We create an asynchronous trainer for Online DPO that uses vllm for generation. The generation GPU has vllm started on a separate python thread and communication between training and generation is via Queues. The training looks something like this:

the training thread gets the batch of prompts
send data
a. training thread sends batch of prompts and current model weights to generation
b. generation thread sends previous prompts with generated completions to training
parallel training and generation
a. training thread calculates reward, then trains on previous prompts and completions, updates weights
b. generation thread generates completions to each prompt
back to step 2
...
at the end of training the training thread sends None for both prompts and parameters so the generation thread closes itself

Example usage for a 4 GPU setup is

accelerate launch --num_processes 3 examples/scripts/dpo_online_async.py \
    --model_name_or_path trl-lib/pythia-1b-deduped-tldr-sft  \
    --reward_model_path trl-lib/pythia-1b-deduped-tldr-rm \
    --dataset_name trl-lib/tldr \
    --learning_rate 5.0e-7 \
    --output_dir pythia-1b-tldr-online-dpo \
    --per_device_train_batch_size 8 \
    --gradient_accumulation_steps 16

the generation GPU is by default the accelerate.num_processes + 1 GPU, so GPUs [1,2,3] are for training and GPU 4 is generation with vllm.

notes

online_dpo_trainer currently extends the regular huggingface Trainer and is limited to generating one minibatch of samples and training one step on those samples. As argued in the paper, more training steps on data (num_ppo_epochs) or generating more minibatches (num_mini_batches) can be useful. For this reason, AsyncOnlineDPOTrainer follows the style of RLOOTrainer.
to test functionality, I've added SyncOnlineDPOTrainer that has the exact same structure as Async but is synchronous and uses hf generate. I can remove it for the final submission,

Before submitting / To Do

~~[ ] This PR fixes a typo or improves the docs (you can dismiss the other checks if that's the case).~~
Did you read the contributor guideline, Pull Request section?
~~- [ ] Was this discussed/approved via a GitHub issue? Please add a link to it if that's the case.~~
Did you make sure to update the documentation with your changes? Here are the documentation guidelines.
Did you write any new necessary tests?

I am working on docs. Do we want tests similar to RLOOTrainer ?

Who can review?

@qgallouedec @lewtun anyone else! comments welcome

seanexp · 2024-10-25T02:58:57Z

What is the primary difference between this PR and #1628 ?

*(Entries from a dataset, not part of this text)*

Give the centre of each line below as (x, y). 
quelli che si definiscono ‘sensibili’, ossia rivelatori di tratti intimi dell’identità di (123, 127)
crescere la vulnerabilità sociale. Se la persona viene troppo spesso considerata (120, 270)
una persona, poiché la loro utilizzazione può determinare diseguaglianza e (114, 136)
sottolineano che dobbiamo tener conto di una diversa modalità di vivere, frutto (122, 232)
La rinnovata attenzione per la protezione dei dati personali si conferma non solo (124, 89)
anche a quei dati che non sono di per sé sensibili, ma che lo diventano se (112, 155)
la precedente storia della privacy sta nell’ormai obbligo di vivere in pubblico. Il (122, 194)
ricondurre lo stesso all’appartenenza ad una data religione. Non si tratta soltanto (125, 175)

mnoukhov · 2024-10-25T14:06:30Z

This is an updated and multi-gpu extension of #1628. It is also work between @vwxyzjn and I!

Instead of keeping vllm models on the same GPU, we move them to another. It also uses the more flexible vllm_utils.py written by @vwxyzjn in allenai/open_instruct (https://github.com/allenai/open-instruct/blob/main/open_instruct/vllm_utils.py) which allows using any version of vllm as opposed to the fixed 0.4.2 from #1628.

Finally, this has been tested and verified to match regular Online DPO performance while being faster and more efficient, see our new preprint https://arxiv.org/abs/2410.18252

HuggingFaceDocBuilderDev · 2024-10-28T13:17:03Z

The docs for this PR live here. All of your documentation changes will be reflected on that endpoint. The docs are available until 30 days after the last update.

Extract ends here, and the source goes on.